How to invert a block tridiagonal matrix?

Question

I'm dealing with the inversion of a pretty large block-matrix, whereby I am only interested in a particular block of the inverse. I would like to avoid the inversion of the whole matrix and I wonder whether there exist a convenient inversion rule for my case (as with, e.g., block diagonal matrices or Toeplitz matrices).

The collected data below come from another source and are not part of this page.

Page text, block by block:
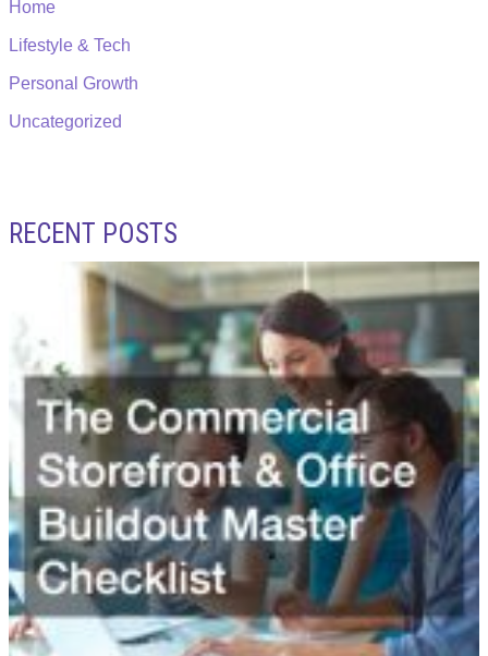
Home
Lifestyle & Tech
Personal Growth
Uncategorized
RECENT POSTS
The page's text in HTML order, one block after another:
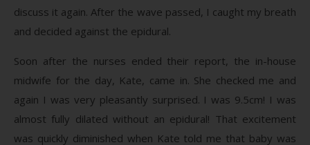
discuss it again. After the wave passed, I caught my breath
and decided against the epidural.
Soon after the nurses ended their report, the in-house
midwife for the day, Kate, came in. She checked me and
again I was very pleasantly surprised. I was 9.5cm! I was
almost fully dilated without an epidural! That excitement
was quickly diminished when Kate told me that baby was
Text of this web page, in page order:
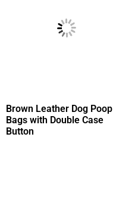
Brown Leather Dog Poop
Bags with Double Case
Button
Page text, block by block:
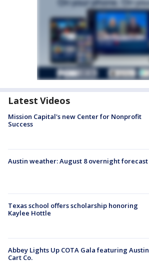
Latest Videos
Mission Capital's new Center for Nonprofit
Success
Austin weather: August 8 overnight forecast
Texas school offers scholarship honoring
Kaylee Hottle
Abbey Lights Up COTA Gala featuring Austin
Cart Co.
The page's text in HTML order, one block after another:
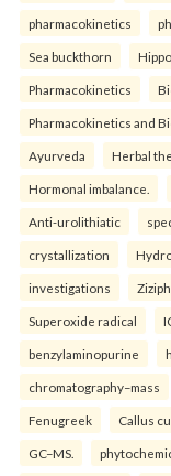
pharmacokinetics
Sea buckthorn
Pharmacokinetics
Pharmacokinetics and
Ayurveda Herbal
Hormonal imbalance.
Anti-urolithiatic
crystallization
investigations
Superoxide radical
benzylaminopurine
chromatography–mass
Fenugreek Callus
GC–MS.
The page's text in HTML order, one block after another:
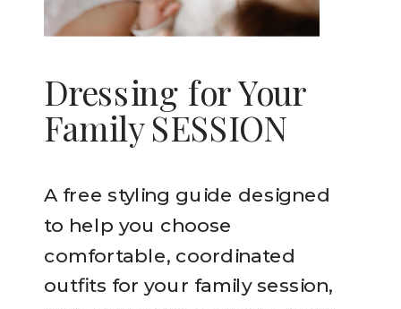
A free styling guide designed
to help you choose
comfortable, coordinated
outfits for your family session,
Dressing for Your
Family SESSION
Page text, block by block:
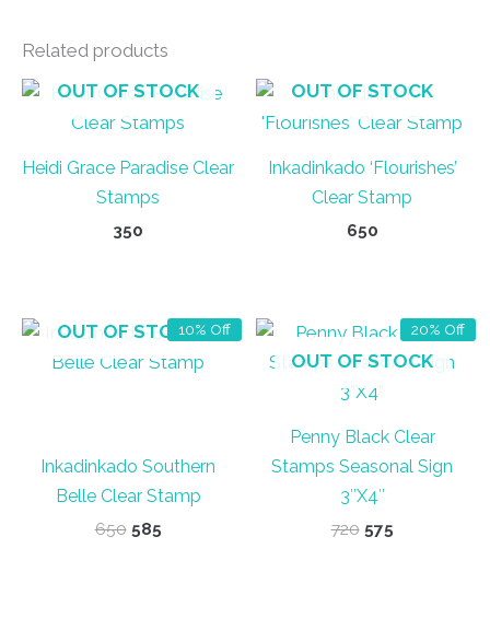
Related products
OUT OF STOCK
Heidi Grace Paradise Clear
Stamps
350
OUT OF STOCK
Inkadinkado ‘Flourishes’
Clear Stamp
650
10% Off
OUT OF STOCK
Inkadinkado Southern
Belle Clear Stamp
650 Original
585Current
20% Off
OUT OF STOCK
Penny Black Clear
Stamps Seasonal Sign
3″X4″
720 Original
575Current
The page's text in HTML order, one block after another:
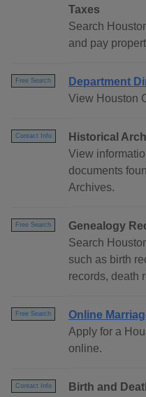
Taxes
Search
and pay
Free Search
Department
View Houston
Contact Info
Historical
View
documents
Archives.
Free Search
Genealogy
Search
such as birth
records, death
Free Search
Online
Apply for a
online.
Contact Info
Birth and
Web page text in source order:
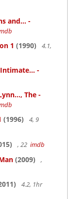
and... -
1 (1990)
4.1,
Intimate... -
The -
(1996)
4, 9
, 22 imdb
(2009)
,
4.2, 1hr
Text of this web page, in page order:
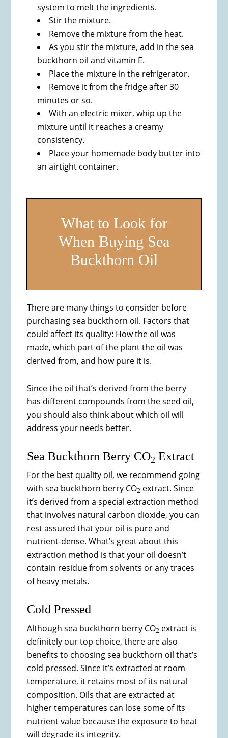
system to melt the ingredients.
Stir the mixture.
Remove the mixture from the heat.
As you stir the mixture, add in the sea
buckthorn oil and vitamin E.
Place the mixture in the refrigerator.
Remove it from the fridge after 30
minutes or so.
With an electric mixer, whip up the
mixture until it reaches a creamy
consistency.
Place your homemade body butter into
an airtight container.
What to Look for
When Buying Sea
Buckthorn Oil
There are many things to consider before
purchasing sea buckthorn oil. Factors that
could affect its quality: How the oil was
made, which part of the plant the oil was
derived from, and how pure it is.
Since the oil that’s derived from the berry
has different compounds from the seed oil,
you should also think about which oil will
address your needs better.
Sea Buckthorn Berry CO2 Extract
For the best quality oil, we recommend going
with sea buckthorn berry CO2 extract. Since
it’s derived from a special extraction method
that involves natural carbon dioxide, you can
rest assured that your oil is pure and
nutrient-dense. What’s great about this
extraction method is that your oil doesn’t
contain residue from solvents or any traces
of heavy metals.
Cold Pressed
Although sea buckthorn berry CO2 extract is
definitely our top choice, there are also
benefits to choosing sea buckthorn oil that’s
cold pressed. Since it’s extracted at room
temperature, it retains most of its natural
composition. Oils that are extracted at
higher temperatures can lose some of its
nutrient value because the exposure to heat
will degrade its integrity.
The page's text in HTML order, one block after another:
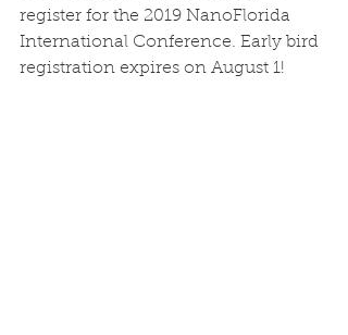
register for the 2019 NanoFlorida
International Conference. Early bird
registration expires on August 1!
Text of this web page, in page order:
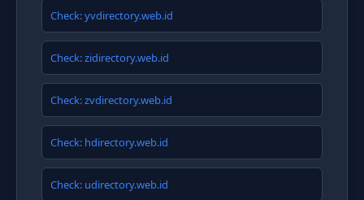
Check: yvdirectory.web.id
Check: zidirectory.web.id
Check: zvdirectory.web.id
Check: hdirectory.web.id
Check: udirectory.web.id
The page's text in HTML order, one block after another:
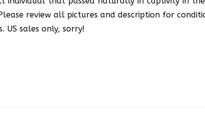
review all pictures and description for
US sales only, sorry!
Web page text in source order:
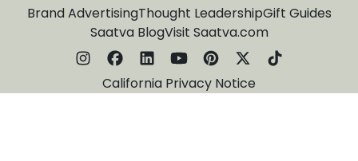
Brand AdvertisingThought LeadershipGift Guides
Saatva BlogVisit Saatva.com
California Privacy Notice
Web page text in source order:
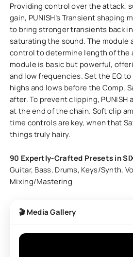
Providing control over the attack,
gain, PUNISH’s Transient shaping
to bring stronger transients back
saturating the sound. The module
control to determine length of the
module is basic but powerful,
and low frequencies. Set the EQ
highs and lows before the Comp,
after. To prevent clipping, PUNISH
at the end of the chain. Soft clip
time controls are key, when that
things truly hairy.
90 Expertly-Crafted Presets in
Guitar, Bass, Drums, Keys/Synth,
Mixing/Mastering
🎬 Media Gallery
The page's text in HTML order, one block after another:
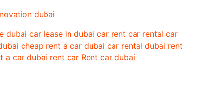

The matrix has the form $M = \begin{pmatrix} A_1 & -I_n & 0 & ... & ... & 0 \\ -I_n & A_2 & -I_n & 0 & ... & 0 \\ 0 & -I_n & A_3 & -I_n & ... & 0 \\ & &... &... & ...& \\ & & &... & ...& ... \\ & & & &-I_n & A_T\end{pmatrix} $,

where $A_i$ has dimension $n \times n~ \forall i$. The block of $M^{-1}$ that I am interested in is the last $n \times n$ block (corresponding to $A_T$ in $M$). I would be grateful for any suggestions! Thanks in advance!

Answer 1

Inverting the matrix is probably unnecessary. In most cases, factorization is preferred. Consider reading John Cook's post on this topic.

Answer 2

Sorry, I think I didn't spend enough time on the topic before I posted this question. In this case, indeed I have to invert the matrix. The solution (based on https://iopscience.iop.org/article/10.1088/1749-4699/5/1/014009/meta) is the following:

Let $M_{i}:=M_{[(i-1)n+1:n],[(i-1)n+1:n]}$, such that, e.g. $M_T = A_T$. Then I obtain my desired block of the inverse as follows:

$(M^{-1})_{T}=[A_T-Y_T]^{-1}$, where $Y_i$ is defined recursively as $Y_1 = 0$, $Y_i = (A_{i-1}-Y_{i-1})^{-1}$ for $i=2:T$.